If you haven’t seen it already, you owe it to yourself to watch this video on “CrackingTheCryptic” of a competitive Sudoku solver working through the Miracle Sudoku puzzle:

Watching that video reminded me of a programming languages course I took, where we wrote a simple Sudoku solver in Prolog. Since Prolog is a declarative language, writing a Sudoku solver is remarkably concise. In essence, all the programmer needs to do is define the constraints of the game, and Prolog is smart enough to find solutions:

:- use_module(library(clpfd)).

sudoku(Rows) :-
length(Rows, 9), maplist(same_length(Rows), Rows),
append(Rows, Vs), Vs ins 1..9,
maplist(all_different, Rows),
transpose(Rows, Columns),
maplist(all_different, Columns),
Rows = [As,Bs,Cs,Ds,Es,Fs,Gs,Hs,Is],
blocks(As, Bs, Cs),
blocks(Ds, Es, Fs),
blocks(Gs, Hs, Is).

blocks([], [], []).
blocks([N1,N2,N3|Ns1], [N4,N5,N6|Ns2], [N7,N8,N9|Ns3]) :-
all_different([N1,N2,N3,N4,N5,N6,N7,N8,N9]),
blocks(Ns1, Ns2, Ns3).


The code above is from the SWI Prolog docs, which uses a Constraint Logic Programming extension. You can play around with it in the SWISH online Prolog environment.

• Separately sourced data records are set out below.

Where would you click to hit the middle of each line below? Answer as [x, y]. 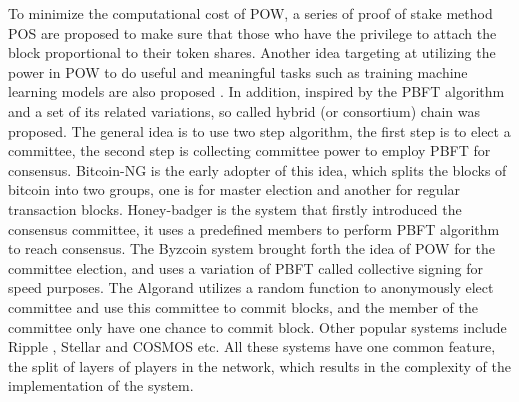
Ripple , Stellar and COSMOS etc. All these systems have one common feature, [252, 346]
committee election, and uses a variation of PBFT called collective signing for [245, 267]
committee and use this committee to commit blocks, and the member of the [243, 306]
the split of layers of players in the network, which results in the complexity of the [259, 365]
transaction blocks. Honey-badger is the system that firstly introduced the [235, 208]
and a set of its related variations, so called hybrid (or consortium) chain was [244, 110]
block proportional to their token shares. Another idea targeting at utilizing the [252, 52]
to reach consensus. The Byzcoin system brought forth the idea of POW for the [252, 248]
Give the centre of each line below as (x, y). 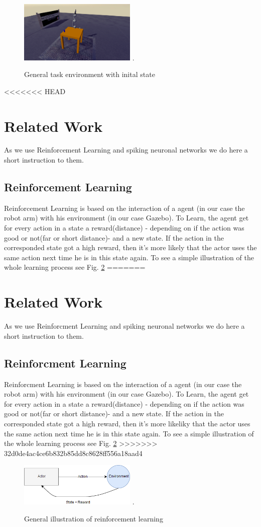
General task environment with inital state (90, 74)
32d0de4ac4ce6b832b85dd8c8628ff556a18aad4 (73, 453)
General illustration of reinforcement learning (94, 518)
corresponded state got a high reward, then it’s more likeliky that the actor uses (127, 423)
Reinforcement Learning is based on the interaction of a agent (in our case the (124, 208)
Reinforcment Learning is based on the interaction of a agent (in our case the (123, 384)
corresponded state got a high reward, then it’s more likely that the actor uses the (130, 247)
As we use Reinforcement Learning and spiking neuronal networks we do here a (126, 150)
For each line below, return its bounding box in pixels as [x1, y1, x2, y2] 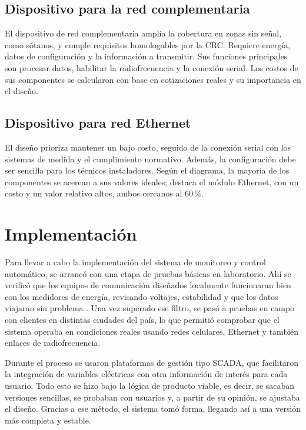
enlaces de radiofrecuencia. [5, 336, 101, 349]
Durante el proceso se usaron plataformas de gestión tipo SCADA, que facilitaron [5, 356, 299, 368]
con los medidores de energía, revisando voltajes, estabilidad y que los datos [5, 290, 278, 302]
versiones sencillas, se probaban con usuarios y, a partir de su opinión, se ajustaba [5, 391, 300, 403]
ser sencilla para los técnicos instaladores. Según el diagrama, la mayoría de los [5, 164, 290, 176]
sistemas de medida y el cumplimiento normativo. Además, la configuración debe [5, 152, 296, 165]
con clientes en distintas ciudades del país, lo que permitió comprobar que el [5, 314, 280, 326]
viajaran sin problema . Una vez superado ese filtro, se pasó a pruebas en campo [5, 302, 295, 314]
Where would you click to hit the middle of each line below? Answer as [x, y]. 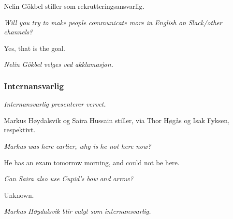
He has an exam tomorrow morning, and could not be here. [92, 162]
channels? [18, 32]
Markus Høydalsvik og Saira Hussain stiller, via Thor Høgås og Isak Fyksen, [117, 120]
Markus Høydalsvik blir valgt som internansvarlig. [78, 211]
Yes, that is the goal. [35, 48]
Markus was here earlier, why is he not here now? [78, 146]
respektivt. [20, 130]
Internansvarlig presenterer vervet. [55, 104]
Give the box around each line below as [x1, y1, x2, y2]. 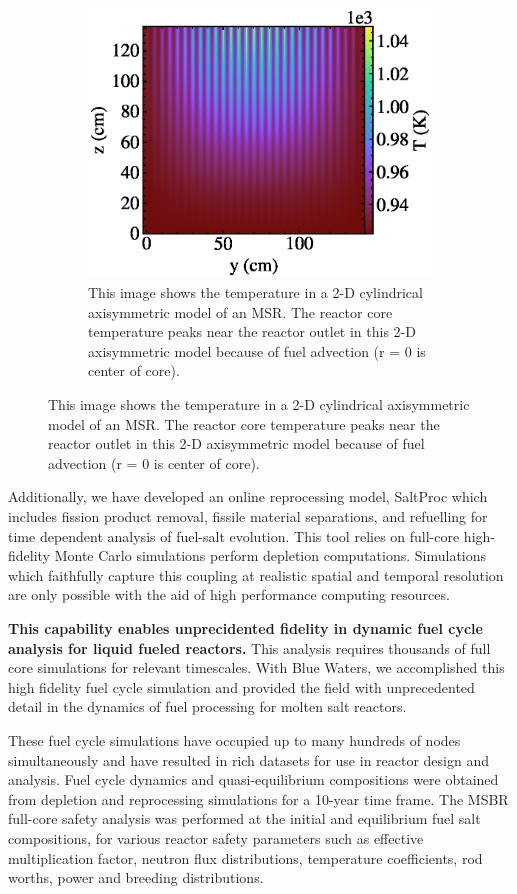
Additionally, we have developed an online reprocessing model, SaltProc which [8, 486, 488, 507]
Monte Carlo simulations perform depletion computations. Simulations [54, 545, 487, 566]
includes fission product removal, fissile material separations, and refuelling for [8, 506, 488, 526]
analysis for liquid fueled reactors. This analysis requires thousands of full [8, 637, 491, 658]
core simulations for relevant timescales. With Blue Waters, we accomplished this [8, 657, 505, 678]
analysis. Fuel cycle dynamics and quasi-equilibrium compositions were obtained [8, 769, 499, 790]
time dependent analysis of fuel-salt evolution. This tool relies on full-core [8, 525, 460, 546]
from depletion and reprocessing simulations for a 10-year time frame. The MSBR [8, 788, 509, 809]
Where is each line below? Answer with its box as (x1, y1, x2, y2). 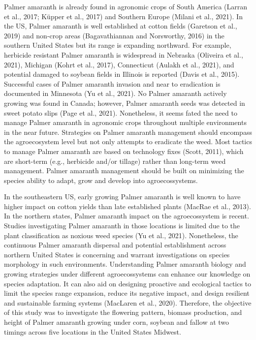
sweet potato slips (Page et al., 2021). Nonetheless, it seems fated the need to (4, 107, 237, 118)
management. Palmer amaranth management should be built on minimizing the (4, 165, 244, 176)
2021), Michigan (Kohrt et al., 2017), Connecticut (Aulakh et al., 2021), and (4, 59, 234, 69)
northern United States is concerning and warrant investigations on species (4, 249, 230, 259)
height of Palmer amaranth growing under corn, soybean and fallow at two (4, 317, 229, 327)
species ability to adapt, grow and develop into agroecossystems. (4, 175, 198, 185)
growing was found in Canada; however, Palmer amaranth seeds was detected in (4, 97, 245, 108)
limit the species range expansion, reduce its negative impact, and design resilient (4, 288, 250, 298)
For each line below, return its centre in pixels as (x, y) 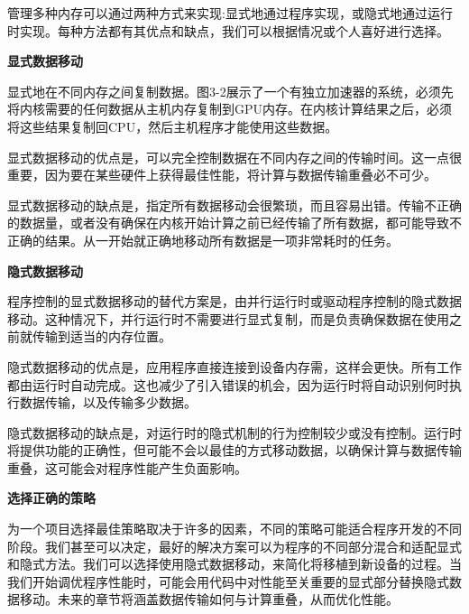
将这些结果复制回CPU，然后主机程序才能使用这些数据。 (173, 126)
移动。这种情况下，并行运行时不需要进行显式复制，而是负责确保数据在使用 (228, 318)
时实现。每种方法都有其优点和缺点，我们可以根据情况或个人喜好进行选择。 (228, 30)
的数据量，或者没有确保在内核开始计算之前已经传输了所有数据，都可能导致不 (234, 223)
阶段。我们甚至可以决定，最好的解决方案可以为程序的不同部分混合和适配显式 (234, 546)
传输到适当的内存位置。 (101, 336)
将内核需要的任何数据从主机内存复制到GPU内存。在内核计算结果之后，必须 (230, 109)
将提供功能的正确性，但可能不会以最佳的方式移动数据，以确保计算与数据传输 (234, 450)
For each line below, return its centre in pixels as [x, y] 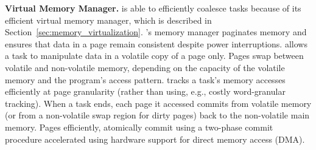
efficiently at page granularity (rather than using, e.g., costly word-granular [145, 91]
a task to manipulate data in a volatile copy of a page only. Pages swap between [154, 56]
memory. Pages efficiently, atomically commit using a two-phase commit [139, 127]
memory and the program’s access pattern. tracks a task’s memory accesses [145, 79]
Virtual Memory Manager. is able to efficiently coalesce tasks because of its [153, 8]
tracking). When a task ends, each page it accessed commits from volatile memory [158, 103]
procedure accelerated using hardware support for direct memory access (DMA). [155, 139]
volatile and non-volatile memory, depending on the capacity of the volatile [145, 67]
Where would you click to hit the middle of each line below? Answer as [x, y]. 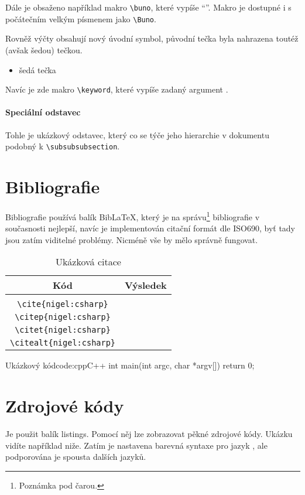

The cool thing about this code is that it works both as a Sudoku solver and as a Sudoku generator. You can query it with a partially solved board, and it will find all valid solutions. This means that you can also give it an empty board, and Prolog will generate all possible Sudoku solutions (although, this will take some time as there are $6.7 \times 10^{21}$ valid boards1).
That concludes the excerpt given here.